* **Work to complete**: Could you show each line of the records that contains the word "Registered"?

* **Exercise material**:

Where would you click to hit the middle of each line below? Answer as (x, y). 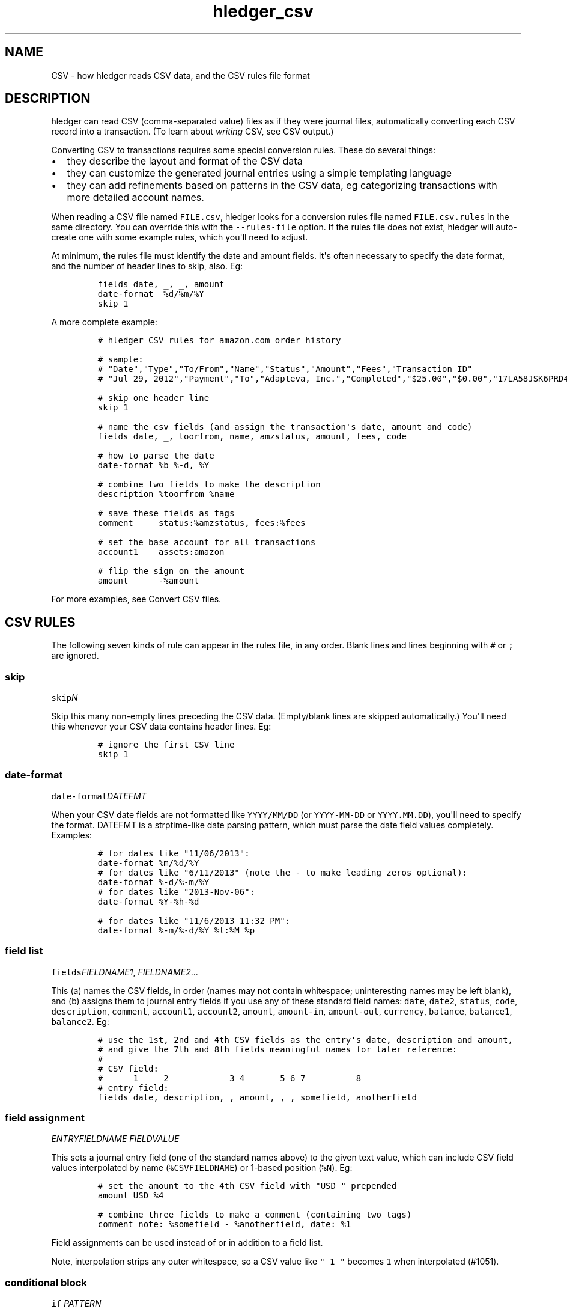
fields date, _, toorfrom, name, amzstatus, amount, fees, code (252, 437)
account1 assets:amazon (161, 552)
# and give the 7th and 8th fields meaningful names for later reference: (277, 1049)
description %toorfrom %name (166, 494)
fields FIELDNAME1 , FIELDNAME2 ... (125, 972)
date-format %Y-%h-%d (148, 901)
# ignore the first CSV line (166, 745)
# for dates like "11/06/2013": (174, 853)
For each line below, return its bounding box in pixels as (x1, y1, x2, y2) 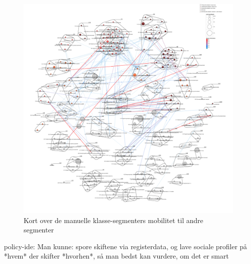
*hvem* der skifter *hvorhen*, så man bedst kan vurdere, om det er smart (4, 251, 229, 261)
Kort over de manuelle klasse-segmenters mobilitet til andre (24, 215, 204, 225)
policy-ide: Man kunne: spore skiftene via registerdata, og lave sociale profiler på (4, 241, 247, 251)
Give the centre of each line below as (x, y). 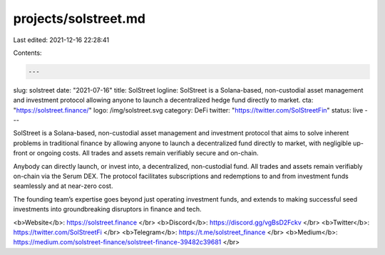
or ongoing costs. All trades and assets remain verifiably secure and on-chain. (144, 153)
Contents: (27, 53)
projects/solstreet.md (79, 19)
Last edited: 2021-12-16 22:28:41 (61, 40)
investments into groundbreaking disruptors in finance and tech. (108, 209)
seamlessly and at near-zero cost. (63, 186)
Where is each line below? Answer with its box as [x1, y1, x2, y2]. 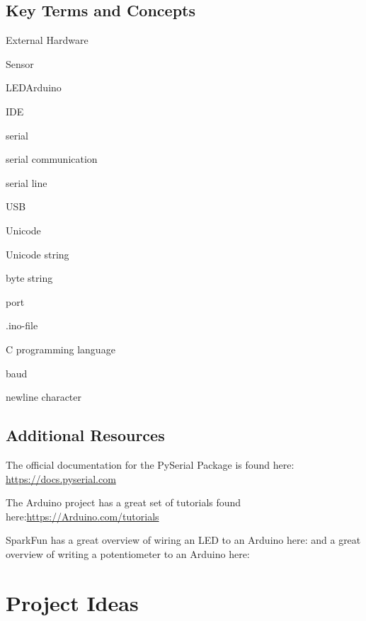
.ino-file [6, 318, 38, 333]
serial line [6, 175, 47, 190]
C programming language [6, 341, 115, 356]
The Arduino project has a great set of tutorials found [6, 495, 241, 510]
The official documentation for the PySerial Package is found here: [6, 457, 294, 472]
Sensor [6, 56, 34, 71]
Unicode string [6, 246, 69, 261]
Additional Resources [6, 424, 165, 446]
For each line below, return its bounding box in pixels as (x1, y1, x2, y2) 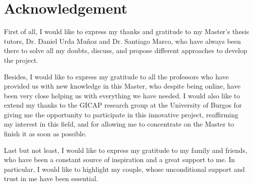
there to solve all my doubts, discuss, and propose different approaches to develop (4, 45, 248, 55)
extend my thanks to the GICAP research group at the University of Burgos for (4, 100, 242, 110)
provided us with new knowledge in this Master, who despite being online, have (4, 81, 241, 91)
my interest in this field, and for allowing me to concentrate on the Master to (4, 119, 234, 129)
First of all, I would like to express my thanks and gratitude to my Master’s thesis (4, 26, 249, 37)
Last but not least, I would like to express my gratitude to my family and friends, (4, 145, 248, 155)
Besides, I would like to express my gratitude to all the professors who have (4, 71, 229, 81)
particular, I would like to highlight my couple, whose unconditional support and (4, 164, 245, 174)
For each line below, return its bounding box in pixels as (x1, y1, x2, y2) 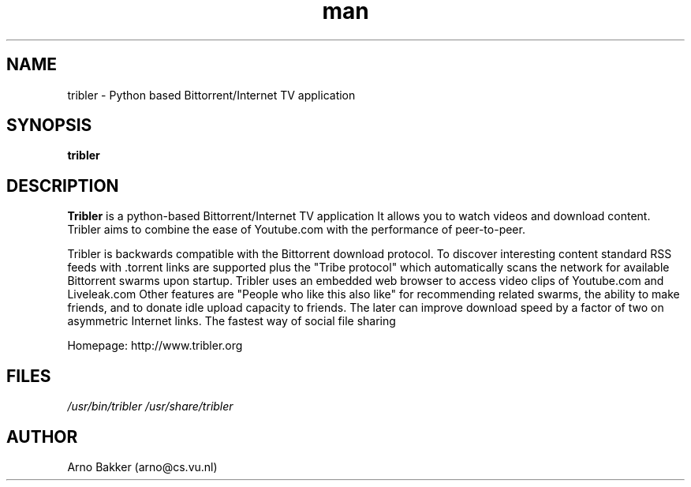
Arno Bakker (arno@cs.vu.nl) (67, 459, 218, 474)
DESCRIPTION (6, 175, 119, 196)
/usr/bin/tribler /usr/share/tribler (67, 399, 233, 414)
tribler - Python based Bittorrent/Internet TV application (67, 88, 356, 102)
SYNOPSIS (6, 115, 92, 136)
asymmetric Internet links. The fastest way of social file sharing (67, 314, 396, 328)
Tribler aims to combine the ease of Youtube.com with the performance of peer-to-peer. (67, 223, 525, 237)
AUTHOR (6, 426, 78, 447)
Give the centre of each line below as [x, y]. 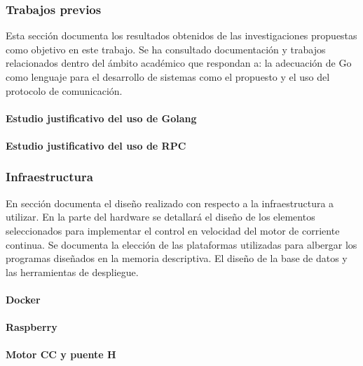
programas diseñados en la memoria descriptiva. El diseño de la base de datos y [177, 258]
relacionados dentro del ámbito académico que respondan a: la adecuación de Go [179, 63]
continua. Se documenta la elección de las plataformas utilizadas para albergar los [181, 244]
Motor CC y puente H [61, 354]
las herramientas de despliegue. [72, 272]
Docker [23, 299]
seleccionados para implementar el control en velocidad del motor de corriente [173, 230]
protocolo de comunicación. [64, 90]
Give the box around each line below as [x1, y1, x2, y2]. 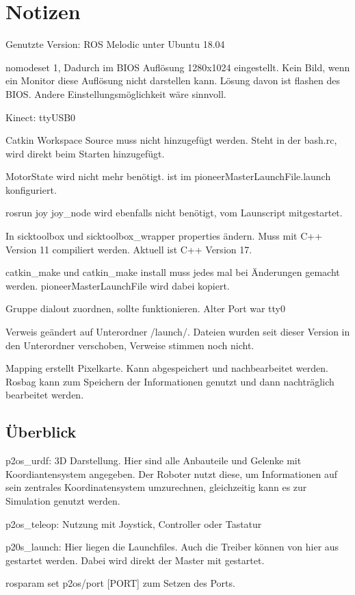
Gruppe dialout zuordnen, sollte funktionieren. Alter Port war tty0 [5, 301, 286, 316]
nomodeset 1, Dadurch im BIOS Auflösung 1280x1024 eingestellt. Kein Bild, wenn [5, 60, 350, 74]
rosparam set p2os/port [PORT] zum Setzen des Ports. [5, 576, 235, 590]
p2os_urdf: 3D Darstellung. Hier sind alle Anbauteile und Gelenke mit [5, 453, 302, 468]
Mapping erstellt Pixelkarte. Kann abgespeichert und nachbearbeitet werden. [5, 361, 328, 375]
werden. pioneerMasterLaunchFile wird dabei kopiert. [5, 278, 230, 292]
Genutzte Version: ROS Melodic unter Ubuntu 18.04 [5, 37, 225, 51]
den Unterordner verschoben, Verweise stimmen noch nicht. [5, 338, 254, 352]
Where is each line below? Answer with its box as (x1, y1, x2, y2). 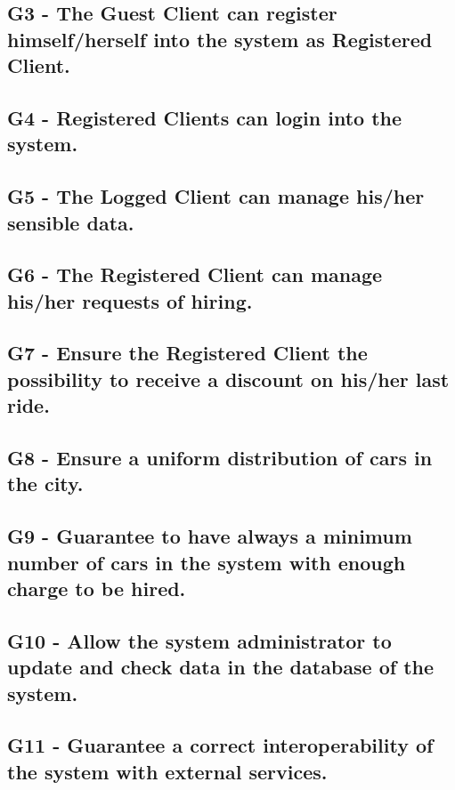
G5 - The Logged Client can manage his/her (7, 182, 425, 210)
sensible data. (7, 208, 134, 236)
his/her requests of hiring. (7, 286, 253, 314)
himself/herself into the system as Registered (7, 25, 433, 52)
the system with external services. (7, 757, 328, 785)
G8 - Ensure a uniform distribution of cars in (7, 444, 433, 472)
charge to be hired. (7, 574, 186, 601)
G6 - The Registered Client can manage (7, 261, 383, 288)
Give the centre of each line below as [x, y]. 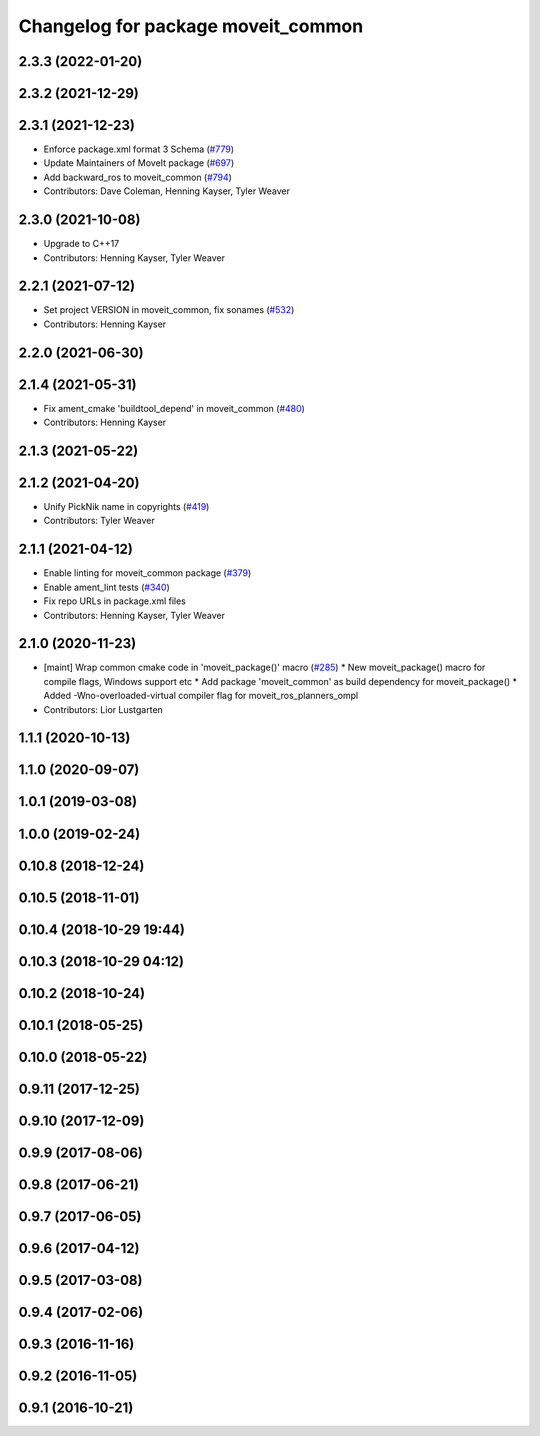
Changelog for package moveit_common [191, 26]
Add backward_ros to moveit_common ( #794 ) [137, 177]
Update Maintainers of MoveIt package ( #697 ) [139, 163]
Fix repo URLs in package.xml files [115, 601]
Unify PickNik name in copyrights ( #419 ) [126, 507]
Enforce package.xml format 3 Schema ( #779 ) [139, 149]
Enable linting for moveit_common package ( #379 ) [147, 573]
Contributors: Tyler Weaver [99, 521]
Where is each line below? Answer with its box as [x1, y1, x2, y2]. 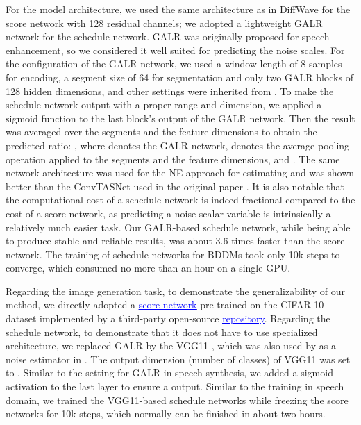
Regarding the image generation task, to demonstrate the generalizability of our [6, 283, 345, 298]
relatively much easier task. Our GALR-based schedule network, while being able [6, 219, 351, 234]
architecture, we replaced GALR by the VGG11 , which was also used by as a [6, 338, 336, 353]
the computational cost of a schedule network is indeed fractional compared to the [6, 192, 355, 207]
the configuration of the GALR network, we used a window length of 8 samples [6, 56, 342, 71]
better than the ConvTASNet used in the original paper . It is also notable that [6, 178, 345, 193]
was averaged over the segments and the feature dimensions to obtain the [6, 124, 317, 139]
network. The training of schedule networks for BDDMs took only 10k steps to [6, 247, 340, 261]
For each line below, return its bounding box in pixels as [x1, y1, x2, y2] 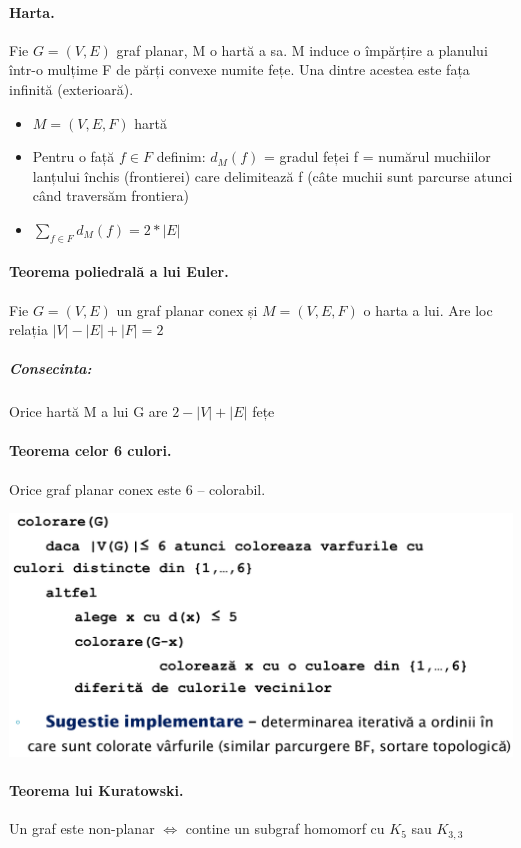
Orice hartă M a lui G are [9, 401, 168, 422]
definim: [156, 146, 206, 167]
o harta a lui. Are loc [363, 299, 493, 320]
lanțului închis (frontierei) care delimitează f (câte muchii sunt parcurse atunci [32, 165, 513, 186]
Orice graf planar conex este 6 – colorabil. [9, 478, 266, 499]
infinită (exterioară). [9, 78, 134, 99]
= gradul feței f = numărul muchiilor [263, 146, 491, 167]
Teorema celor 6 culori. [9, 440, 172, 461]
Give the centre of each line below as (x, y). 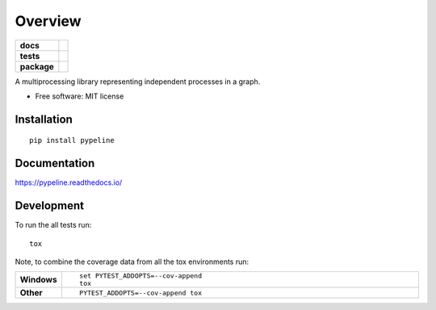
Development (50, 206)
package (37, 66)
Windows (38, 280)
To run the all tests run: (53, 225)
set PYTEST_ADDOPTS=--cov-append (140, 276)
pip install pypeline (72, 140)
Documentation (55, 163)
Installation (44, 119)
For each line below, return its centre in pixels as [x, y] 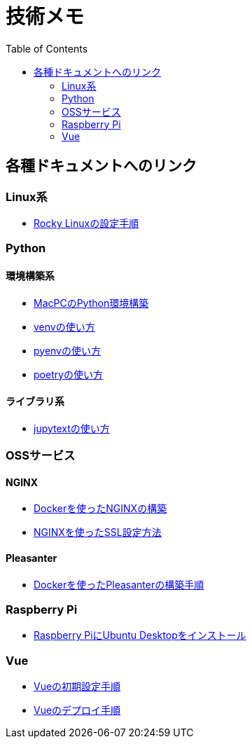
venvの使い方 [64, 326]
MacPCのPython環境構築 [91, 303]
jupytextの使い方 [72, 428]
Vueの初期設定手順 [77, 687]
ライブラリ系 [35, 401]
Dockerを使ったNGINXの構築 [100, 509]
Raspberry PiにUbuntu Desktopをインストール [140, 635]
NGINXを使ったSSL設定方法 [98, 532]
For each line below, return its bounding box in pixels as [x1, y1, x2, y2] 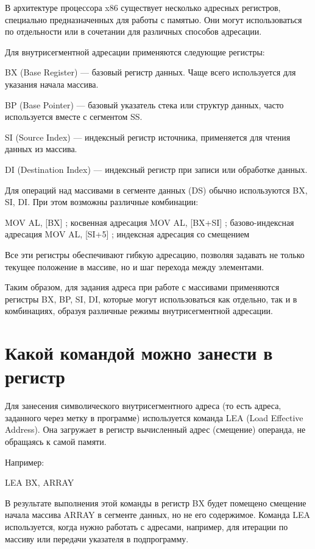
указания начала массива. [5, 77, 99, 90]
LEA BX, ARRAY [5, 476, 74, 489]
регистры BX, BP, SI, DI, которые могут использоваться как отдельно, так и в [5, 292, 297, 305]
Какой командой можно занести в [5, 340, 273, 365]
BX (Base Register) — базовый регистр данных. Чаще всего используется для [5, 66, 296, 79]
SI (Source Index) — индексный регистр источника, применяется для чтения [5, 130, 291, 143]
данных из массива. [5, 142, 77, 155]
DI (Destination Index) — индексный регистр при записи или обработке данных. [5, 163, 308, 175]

* **Written answer**:
himself/herself into the system as Registered (7, 25, 433, 52)
G6 - The Registered Client can manage (7, 261, 383, 288)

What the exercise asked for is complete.